Alternatively, you can add a container to a deployment's spec like this:

containers:
- name: redis-commander
  image: ghcr.io/joeferner/redis-commander
  env:
  - name: REDIS_HOSTS
    value: instance1:redis:6379
  ports:
  - name: redis-commander
    containerPort: 8081

known issues with Kubernetes:

  • using REDIS_HOSTS works only with a password-less redis db. You must specify REDIS_HOST on a password protected redis db
  • using REDIS_HOSTS does not work with IPv6 addresses. For connections to IPv6 addresses either use REDIS_HOST and REDIS_PORT env var or a custom config/local.json configuration file mounted into the redis container.

Helm chart

You can install the application on any Kubernetes cluster using Helm. There is no helm repo available currently, therefore local checkout of helm sources inside this repo is needed:

helm -n myspace install redis-web-ui ./k8s/helm-chart/redis-commander

More Documentation about this Helm chart and its values.

OpenShift V3

To use the stock Node.js image builder do the following.

  1. Open Catalog and select the Node.js template
  2. Specify the name of the application and the URL to the redis-command github repository
  3. Click the advanced options link
  4. (optional) specify the hostname for the route - if one is not specified it will be generated
  5. In the Deployment Configuration section
    • Add REDIS_HOST environment variable whose value is the name of the redis service - e.g., redis
    • Add REDIS_PORT environment variable whose value is the port exposed of the redis service - e.g., 6379
    • Add value from secret generated by the redis template:
      • name: REDIS_PASSWORD
      • resource: redis
      • key: database-password
  6. (optional) specify a label such as appl=redis-commander-dev1
    • this label will be applied on all objects created allowing for easy deletion later via:
    oc delete all --selector appl=redis-commander-dev1

Helper Scripts

Generate BCrypted password hash

Redis commander allows setting either a plain text password for http authentication or a "bcrypt" password hash.
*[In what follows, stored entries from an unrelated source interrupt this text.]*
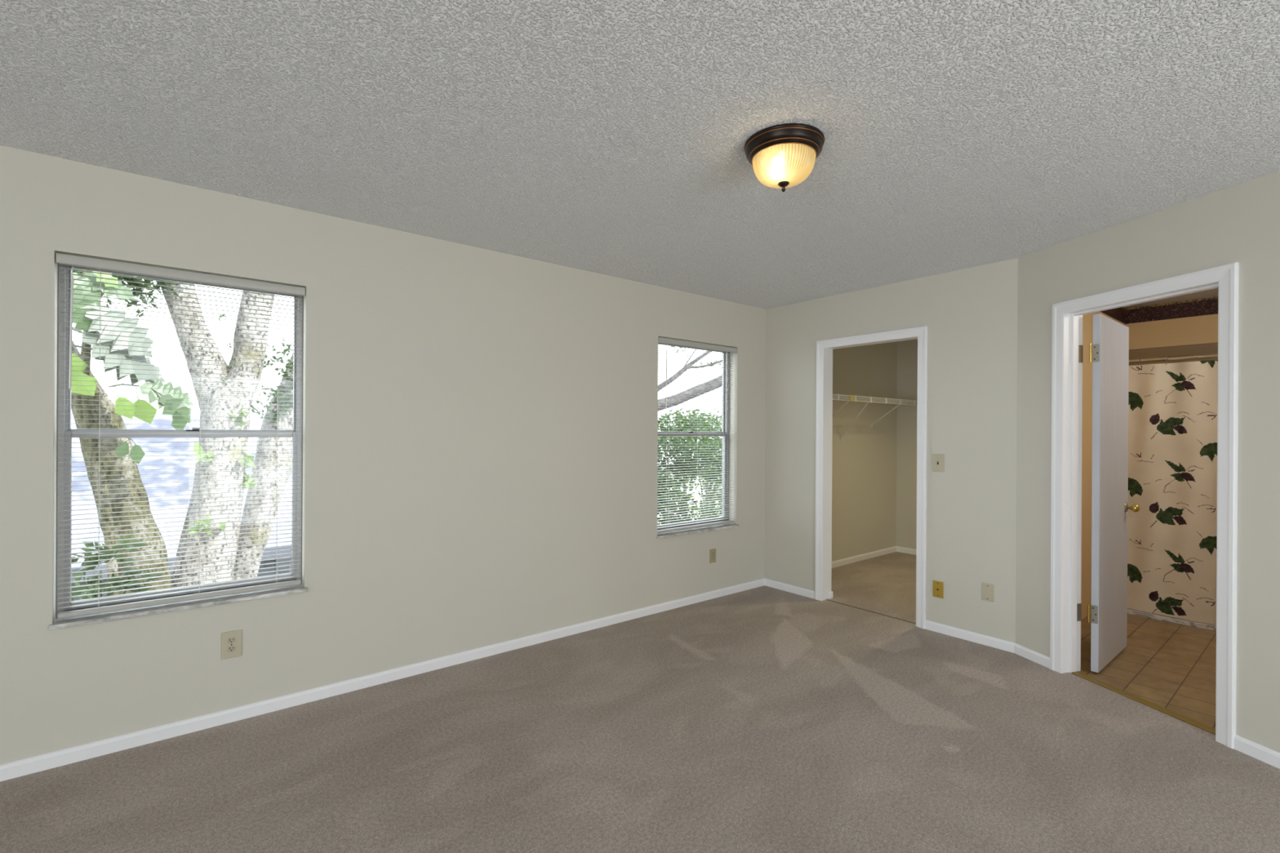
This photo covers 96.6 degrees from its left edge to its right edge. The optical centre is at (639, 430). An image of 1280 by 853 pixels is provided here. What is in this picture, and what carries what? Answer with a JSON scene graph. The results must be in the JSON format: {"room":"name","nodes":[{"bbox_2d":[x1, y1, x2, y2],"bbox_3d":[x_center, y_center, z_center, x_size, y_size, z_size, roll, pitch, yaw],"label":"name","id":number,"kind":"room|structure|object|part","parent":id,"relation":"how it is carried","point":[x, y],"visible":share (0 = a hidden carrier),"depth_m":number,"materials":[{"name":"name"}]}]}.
{"room":"empty bedroom","nodes":[
{"label":"empty bedroom","id":0,"kind":"room"},
{"bbox_2d":[0,145,897,764],"bbox_3d":[-1.074,0.182,3.393,10.430,2.540,0.150,0,0,-39],"label":"wall","id":1,"kind":"structure","parent":0,"point":[480,450],"depth_m":3.11,"materials":[{"name":"beige paint"}]},
{"bbox_2d":[48,263,307,630],"bbox_3d":[-2.042,0.036,2.603,0.898,1.512,0.172,0,0,-39],"label":"window","id":2,"kind":"structure","parent":1,"relation":"in","point":[64,410],"depth_m":2.49,"materials":[{"name":"grey metal"}]},
{"bbox_3d":[-2.027,0.783,2.578,0.898,0.018,0.108,0,0,-39],"label":"sill","id":3,"kind":"part","parent":2,"relation":"part of","materials":[{"name":"grey stone"}]},
{"bbox_2d":[56,253,305,618],"bbox_3d":[-2.017,0.025,2.571,0.868,1.474,0.053,0,0,-39],"label":"window blind","id":4,"kind":"object","parent":2,"relation":"attached to","point":[61,259],"visible":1,"depth_m":2.53,"materials":[{"name":"white plastic"}]},
{"bbox_3d":[-2.265,0.034,2.389,0.001,1.419,0.028,0,0,-39],"label":"ladder cord","id":5,"kind":"part","parent":4,"relation":"part of","materials":[{"name":"white fabric"}]},
{"bbox_3d":[-2.028,0.752,2.579,0.856,0.020,0.032,0,0,-39],"label":"rail","id":6,"kind":"part","parent":4,"relation":"part of","materials":[{"name":"white plastic"}]},
{"bbox_3d":[-2.004,0.035,2.597,0.001,1.419,0.028,0,0,-39],"label":"ladder cord","id":7,"kind":"part","parent":4,"relation":"part of","materials":[{"name":"white fabric"}]},
{"bbox_3d":[-1.771,0.036,2.784,0.001,1.419,0.028,0,0,-39],"label":"ladder cord","id":8,"kind":"part","parent":4,"relation":"part of","materials":[{"name":"white fabric"}]},
{"bbox_3d":[-2.072,0.376,2.637,0.832,0.750,0.020,0,0,-39],"label":"sash","id":9,"kind":"part","parent":2,"relation":"part of","materials":[{"name":"glass"}]},
{"bbox_3d":[-2.083,-0.340,2.655,0.832,0.714,0.020,0,0,-39],"label":"sash","id":10,"kind":"part","parent":2,"relation":"part of","materials":[{"name":"glass"}]},
{"bbox_2d":[221,629,241,659],"bbox_3d":[-1.892,0.990,2.640,0.079,0.124,0.008,0,0,-39],"label":"power outlet","id":11,"kind":"object","parent":1,"relation":"attached to","point":[231,642],"visible":1,"depth_m":2.64,"materials":[{"name":"beige plastic"}]},
{"bbox_2d":[226,645,235,652],"bbox_3d":[-1.891,1.010,2.639,0.034,0.026,0.003,0,0,-39],"label":"receptacle","id":12,"kind":"object","parent":11,"relation":"attached to","point":[229,648],"depth_m":2.64,"materials":[{"name":"beige plastic"}]},
{"bbox_2d":[226,637,235,644],"bbox_3d":[-1.891,0.971,2.639,0.034,0.026,0.003,0,0,-39],"label":"receptacle","id":13,"kind":"object","parent":11,"relation":"attached to","point":[229,640],"depth_m":2.64,"materials":[{"name":"beige plastic"}]},
{"bbox_2d":[0,577,764,782],"bbox_3d":[-1.939,1.317,2.602,7.800,0.060,0.013,0,0,-39],"label":"baseboard","id":14,"kind":"structure","parent":1,"relation":"attached to","point":[38,763],"depth_m":2.83,"materials":[{"name":"white paint"}]},
{"bbox_2d":[656,342,738,538],"bbox_3d":[0.436,0.049,4.588,0.899,1.514,0.172,0,0,-39],"label":"window","id":15,"kind":"structure","parent":1,"relation":"in","point":[725,403],"depth_m":4.87,"materials":[{"name":"grey metal"}]},
{"bbox_3d":[0.396,-0.327,4.641,0.833,0.716,0.020,0,0,-39],"label":"sash","id":16,"kind":"part","parent":15,"relation":"part of","materials":[{"name":"grey metal"}]},
{"bbox_3d":[0.406,0.390,4.622,0.833,0.750,0.020,0,0,-39],"label":"sash","id":17,"kind":"part","parent":15,"relation":"part of","materials":[{"name":"grey metal"}]},
{"bbox_2d":[657,337,737,533],"bbox_3d":[0.461,0.038,4.556,0.869,1.476,0.053,0,0,-39],"label":"window blind","id":18,"kind":"object","parent":15,"relation":"attached to","point":[661,340],"visible":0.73,"depth_m":4.55,"materials":[{"name":"white plastic"}]},
{"bbox_3d":[0.213,0.046,4.374,0.001,1.421,0.028,0,0,-39],"label":"ladder cord","id":19,"kind":"part","parent":18,"relation":"part of","materials":[{"name":"white fabric"}]},
{"bbox_3d":[0.450,0.766,4.565,0.857,0.020,0.032,0,0,-39],"label":"rail","id":20,"kind":"part","parent":18,"relation":"part of","materials":[{"name":"white plastic"}]},
{"bbox_3d":[0.474,0.048,4.583,0.001,1.421,0.028,0,0,-39],"label":"ladder cord","id":21,"kind":"part","parent":18,"relation":"part of","materials":[{"name":"white fabric"}]},
{"bbox_3d":[0.707,0.049,4.769,0.001,1.421,0.028,0,0,-39],"label":"ladder cord","id":22,"kind":"part","parent":18,"relation":"part of","materials":[{"name":"white fabric"}]},
{"bbox_3d":[0.451,0.797,4.563,0.899,0.018,0.108,0,0,-39],"label":"sill","id":23,"kind":"part","parent":15,"relation":"part of","materials":[{"name":"grey stone"}]},
{"bbox_2d":[709,548,715,563],"bbox_3d":[0.593,1.016,4.632,0.070,0.113,0.008,0,0,-39],"label":"power outlet","id":24,"kind":"object","parent":1,"relation":"attached to","point":[713,552],"visible":1,"depth_m":4.63,"materials":[{"name":"beige plastic"}]},
{"bbox_2d":[831,546,896,568],"bbox_3d":[2.059,1.339,5.805,2.215,0.060,0.013,0,0,-39],"label":"baseboard","id":25,"kind":"structure","parent":1,"relation":"attached to","point":[882,552],"depth_m":6.04,"materials":[{"name":"white paint"}]},
{"bbox_2d":[832,394,917,441],"bbox_3d":[2.177,-0.110,5.672,2.201,0.439,0.357,0,0,-39],"label":"wire shelf","id":26,"kind":"object","parent":1,"relation":"attached to","point":[835,397],"visible":0.66,"depth_m":5.66,"materials":[{"name":"white metal"}]},
{"bbox_2d":[0,0,1279,309],"bbox_3d":[0.857,-1.136,0.993,10.430,0.120,6.300,0,0,-39],"label":"ceiling","id":27,"kind":"structure","parent":0,"point":[606,137],"depth_m":1.95,"materials":[{"name":"white paint"}]},
{"bbox_2d":[744,123,824,191],"bbox_3d":[0.540,-0.988,2.143,0.294,0.180,0.294,0,0,-39],"label":"ceiling light","id":28,"kind":"object","parent":27,"relation":"attached to","point":[784,148],"visible":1,"depth_m":2.10,"materials":[{"name":"beige glass"}]},
{"bbox_3d":[0.513,-1.004,2.112,0.053,0.072,0.054,0,0,8],"label":"bulb","id":29,"kind":"part","parent":28,"relation":"part of","materials":[{"name":"white glass"}]},
{"bbox_2d":[0,551,1279,852],"bbox_3d":[1.145,1.425,1.230,11.198,0.120,6.311,0,0,-39],"label":"floor","id":30,"kind":"structure","parent":0,"point":[762,719],"depth_m":2.37,"materials":[{"name":"beige carpet"}]},
{"bbox_2d":[1127,608,1216,631],"bbox_3d":[4.215,1.367,3.716,0.122,0.033,1.930,0,0,-39],"label":"shower curb","id":31,"kind":"object","parent":30,"relation":"on","point":[1131,611],"depth_m":4.10,"materials":[{"name":"beige tile"}]},
{"bbox_2d":[764,257,1017,643],"bbox_3d":[1.766,0.648,4.312,0.115,3.440,1.971,0,0,-39],"label":"wall","id":32,"kind":"structure","parent":0,"point":[970,314],"depth_m":3.84,"materials":[{"name":"beige paint"}]},
{"bbox_2d":[764,577,814,599],"bbox_3d":[1.260,1.335,4.836,0.013,0.060,0.525,0,0,-39],"label":"baseboard","id":33,"kind":"structure","parent":32,"relation":"attached to","point":[779,585],"depth_m":4.82,"materials":[{"name":"white paint"}]},
{"bbox_2d":[814,325,927,629],"bbox_3d":[1.755,0.321,4.325,0.149,2.094,0.878,0,0,-39],"label":"trim","id":34,"kind":"structure","parent":32,"relation":"attached to","point":[824,423],"depth_m":4.58,"materials":[{"name":"white paint"}]},
{"bbox_2d":[826,599,915,623],"bbox_3d":[1.741,1.366,4.317,0.009,0.003,0.752,0,0,-39],"label":"trim","id":35,"kind":"structure","parent":32,"relation":"attached to","point":[826,599],"depth_m":4.30,"materials":[{"name":"brown"}]},
{"bbox_2d":[932,453,944,471],"bbox_3d":[2.028,0.218,3.882,0.018,0.122,0.079,0,0,-39],"label":"light switch","id":36,"kind":"object","parent":32,"relation":"attached to","point":[938,460],"visible":1,"depth_m":3.88,"materials":[{"name":"beige plastic"}]},
{"bbox_2d":[933,580,943,598],"bbox_3d":[2.026,1.080,3.879,0.016,0.112,0.070,0,0,-39],"label":"cable plate","id":37,"kind":"object","parent":32,"relation":"attached to","point":[938,586],"visible":1,"depth_m":3.88,"materials":[{"name":"gold metal"}]},
{"bbox_2d":[924,619,1014,653],"bbox_3d":[2.146,1.341,3.731,0.013,0.060,0.551,0,0,-39],"label":"baseboard","id":38,"kind":"structure","parent":32,"relation":"attached to","point":[1001,644],"depth_m":3.71,"materials":[{"name":"white paint"}]},
{"bbox_2d":[982,582,994,602],"bbox_3d":[2.222,1.032,3.642,0.008,0.113,0.071,0,0,-39],"label":"blank plate","id":39,"kind":"object","parent":32,"relation":"attached to","point":[988,589],"visible":1,"depth_m":3.64,"materials":[{"name":"beige plastic"}]},
{"bbox_2d":[895,314,1217,549],"bbox_3d":[4.251,0.162,4.968,0.150,2.440,4.050,0,0,-39],"label":"wall","id":40,"kind":"structure","parent":0,"point":[907,350],"depth_m":6.36,"materials":[{"name":"beige paint"}]},
{"bbox_2d":[896,546,915,555],"bbox_3d":[3.508,1.348,5.757,0.013,0.060,1.900,0,0,-39],"label":"baseboard","id":41,"kind":"structure","parent":40,"relation":"attached to","point":[901,549],"depth_m":6.40,"materials":[{"name":"white paint"}]},
{"bbox_2d":[1125,298,1217,324],"bbox_3d":[4.798,-0.979,4.171,0.002,0.120,1.930,0,0,-39],"label":"trim","id":42,"kind":"structure","parent":40,"relation":"attached to","point":[1208,307],"depth_m":4.69,"materials":[{"name":"red paper"}]},
{"bbox_2d":[1125,296,1217,310],"bbox_3d":[4.798,-1.047,4.171,0.003,0.015,1.930,0,0,-39],"label":"trim","id":43,"kind":"structure","parent":40,"relation":"attached to","point":[1211,298],"depth_m":4.69,"materials":[{"name":"brown wood"}]},
{"bbox_2d":[1080,311,1125,619],"bbox_3d":[3.312,0.157,4.261,2.200,2.440,0.060,0,0,-39],"label":"wall","id":44,"kind":"structure","parent":0,"point":[1087,319],"depth_m":4.22,"materials":[{"name":"brown paint"}]},
{"bbox_2d":[1099,306,1125,324],"bbox_3d":[3.341,-0.988,4.239,2.187,0.120,0.002,0,0,-39],"label":"trim","id":45,"kind":"structure","parent":44,"relation":"attached to","point":[1118,313],"depth_m":4.75,"materials":[{"name":"brown wood"}]},
{"bbox_2d":[1128,353,1217,363],"bbox_3d":[4.196,-0.522,3.691,0.025,0.025,1.928,0,0,-39],"label":"shower rod","id":46,"kind":"object","parent":44,"relation":"attached to","point":[1211,355],"visible":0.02,"depth_m":4.11,"materials":[{"name":"silver metal"}]},
{"bbox_3d":[3.733,-0.510,4.268,0.033,0.063,0.003,0,0,-39],"label":"curtain ring","id":47,"kind":"object","parent":46,"relation":"hanging from","visible":0},
{"bbox_2d":[1127,360,1217,625],"bbox_3d":[4.114,0.428,3.787,0.038,1.836,1.666,0,0,-39],"label":"shower curtain","id":48,"kind":"object","parent":47,"relation":"hanging from","point":[1173,407],"visible":0.5,"depth_m":4.12,"materials":[{"name":"beige fabric"}]},
{"bbox_2d":[1015,170,1279,752],"bbox_3d":[2.924,0.656,1.315,0.130,3.440,4.572,0,0,-14],"label":"wall","id":49,"kind":"structure","parent":0,"point":[1240,223],"depth_m":2.53,"materials":[{"name":"beige paint"}]},
{"bbox_2d":[1013,643,1049,668],"bbox_3d":[2.343,1.342,3.403,0.013,0.060,0.238,0,0,-14],"label":"baseboard","id":50,"kind":"structure","parent":49,"relation":"attached to","point":[1037,657],"depth_m":3.40,"materials":[{"name":"white paint"}]},
{"bbox_2d":[1087,313,1139,672],"bbox_3d":[2.822,0.353,3.417,0.668,2.020,0.165,0,0,-39],"label":"door","id":51,"kind":"structure","parent":49,"relation":"in","point":[1110,362],"depth_m":3.33,"materials":[{"name":"white paint"}]},
{"bbox_3d":[3.066,0.479,3.545,0.052,0.052,0.057,0,0,-39],"label":"knob","id":52,"kind":"part","parent":51,"relation":"part of","materials":[{"name":"gold metal"}]},
{"bbox_2d":[1071,671,1215,734],"bbox_3d":[2.550,1.371,2.893,0.050,0.008,0.715,0,0,-14],"label":"trim","id":53,"kind":"structure","parent":49,"relation":"attached to","point":[1188,720],"depth_m":2.86,"materials":[{"name":"brown wood"}]},
{"bbox_2d":[1049,262,1239,749],"bbox_3d":[2.537,0.323,2.889,0.150,2.101,0.847,0,0,-14],"label":"trim","id":54,"kind":"structure","parent":49,"relation":"attached to","point":[1067,360],"depth_m":2.98,"materials":[{"name":"white paint"}]},
{"bbox_3d":[2.504,1.036,3.253,0.035,0.100,0.002,0,0,-14],"label":"hinge plate","id":55,"kind":"part","parent":54,"relation":"part of","materials":[{"name":"silver metal"}]},
{"bbox_3d":[2.513,-0.439,3.252,0.035,0.100,0.002,0,0,-14],"label":"hinge plate","id":56,"kind":"part","parent":54,"relation":"part of","materials":[{"name":"silver metal"}]},
{"bbox_2d":[1233,734,1279,768],"bbox_3d":[2.966,1.346,0.823,0.013,0.060,3.393,0,0,-14],"label":"baseboard","id":57,"kind":"structure","parent":49,"relation":"attached to","point":[1268,756],"depth_m":2.39,"materials":[{"name":"white paint"}]},
{"bbox_2d":[1128,342,1217,365],"bbox_3d":[4.859,0.346,4.201,0.158,2.080,2.090,0,0,-39],"label":"tiled wall","id":58,"kind":"structure","parent":0,"point":[1208,348],"depth_m":4.68,"materials":[{"name":"brown tile"}]},
{"label":"outside","id":59,"kind":"structure","parent":0,"visible":0},
{"bbox_2d":[657,466,721,524],"bbox_3d":[-17.814,4.096,28.634,80.000,0.200,59.550,0,0,-39],"label":"ground","id":60,"kind":"structure","parent":59,"point":[697,496],"depth_m":36.54,"materials":[{"name":"white"}]},
{"bbox_2d":[71,533,164,600],"bbox_3d":[-3.123,2.335,3.295,0.680,3.511,0.703,0,0,-7],"label":"leafy shrub","id":61,"kind":"object","parent":60,"relation":"on","point":[130,536],"visible":0.11,"depth_m":3.31,"materials":[{"name":"green plant"}]},
{"bbox_2d":[71,269,194,595],"bbox_3d":[-3.372,1.463,3.648,0.681,5.252,0.454,0,0,-4],"label":"leaves","id":62,"kind":"object","parent":60,"relation":"on","point":[86,399],"visible":0.57,"depth_m":3.68,"materials":[{"name":"green plant"}]},
{"bbox_3d":[-3.562,1.462,3.756,0.107,5.252,0.225,0,0,27],"label":"vine stem","id":63,"kind":"part","parent":62,"relation":"part of","materials":[{"name":"green plant"}]},
{"bbox_2d":[71,410,292,599],"bbox_3d":[-8.247,1.852,11.910,16.000,4.410,7.200,0,0,-39],"label":"house","id":64,"kind":"structure","parent":60,"relation":"on","point":[255,424],"depth_m":9.53,"materials":[{"name":"white"}]},
{"bbox_3d":[-7.823,2.751,8.096,0.900,0.850,0.020,0,0,-39],"label":"pane","id":65,"kind":"part","parent":64,"relation":"part of","materials":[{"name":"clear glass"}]},
{"bbox_3d":[-6.156,2.150,9.467,0.130,0.220,0.030,0,0,-39],"label":"vent panel","id":66,"kind":"part","parent":64,"relation":"part of","materials":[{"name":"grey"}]},
{"bbox_3d":[-5.978,2.296,9.572,0.150,0.220,0.020,0,0,-39],"label":"pane","id":67,"kind":"part","parent":64,"relation":"part of","materials":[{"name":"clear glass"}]},
{"bbox_2d":[71,268,293,595],"bbox_3d":[-4.133,-0.375,7.008,3.518,9.142,8.130,0,0,1],"label":"oak tree","id":68,"kind":"object","parent":60,"relation":"on","point":[270,446],"visible":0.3,"depth_m":4.56,"materials":[{"name":"grey plant"}]},
{"bbox_3d":[-3.744,0.909,3.930,0.599,6.379,1.687,0,0,23],"label":"leaning stem","id":69,"kind":"part","parent":68,"relation":"part of","materials":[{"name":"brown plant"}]},
{"bbox_3d":[-3.221,0.615,5.208,0.569,6.981,1.811,0,0,25],"label":"leaning stem","id":70,"kind":"part","parent":68,"relation":"part of","materials":[{"name":"grey plant"}]},
{"bbox_2d":[657,407,722,524],"bbox_3d":[0.891,1.850,11.501,3.604,4.627,4.148,0,0,-39],"label":"bush","id":71,"kind":"object","parent":60,"relation":"on","point":[679,444],"visible":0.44,"depth_m":10.84,"materials":[{"name":"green plant"}]},
{"bbox_2d":[657,346,722,411],"bbox_3d":[0.362,0.136,8.119,5.764,8.023,1.785,0,0,-39],"label":"leaning tree","id":72,"kind":"object","parent":60,"relation":"on","point":[677,400],"visible":0.15,"depth_m":8.54,"materials":[{"name":"grey plant"}]},
{"bbox_2d":[657,405,722,507],"bbox_3d":[2.236,1.698,16.710,3.340,4.943,3.890,0,0,-2],"label":"leafy tree","id":73,"kind":"object","parent":60,"relation":"on","point":[707,483],"visible":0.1,"depth_m":16.77,"materials":[{"name":"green plant"}]}
]}
To generate a hashed password the script bin/bcrypt-password.js can be used. The parameter "-p" to set password should be given.

Usage example:

$ git clone https://github.com/joeferner/redis-commander.git
$ cd redis-commander/bin
$ node bcrypt-password.js -p myplainpass
$2b$10BQPbC8dlxeEqB/nXOkyjr.tlafGZ28J3ug8sWIMRoeq5LSVOXpl3W

This generated hash can be set inside the config file as "server.httpAuth.passwordHash", as env var "HTTP_PASSWORD_HASH" or on the command line as --http-auth-password-hash. Running inside docker image a file containing this password hash can be set via env var HTTP_PASSWORD_HASH_FILE

Build images based on this one

To use this images as a base image for other images you need to call "apk update" inside your Dockerfile before adding other apk packages with "apk add foo". Afterwards, to reduce your image size, you may remove all temporary apk configs too again as this Dockerfile does.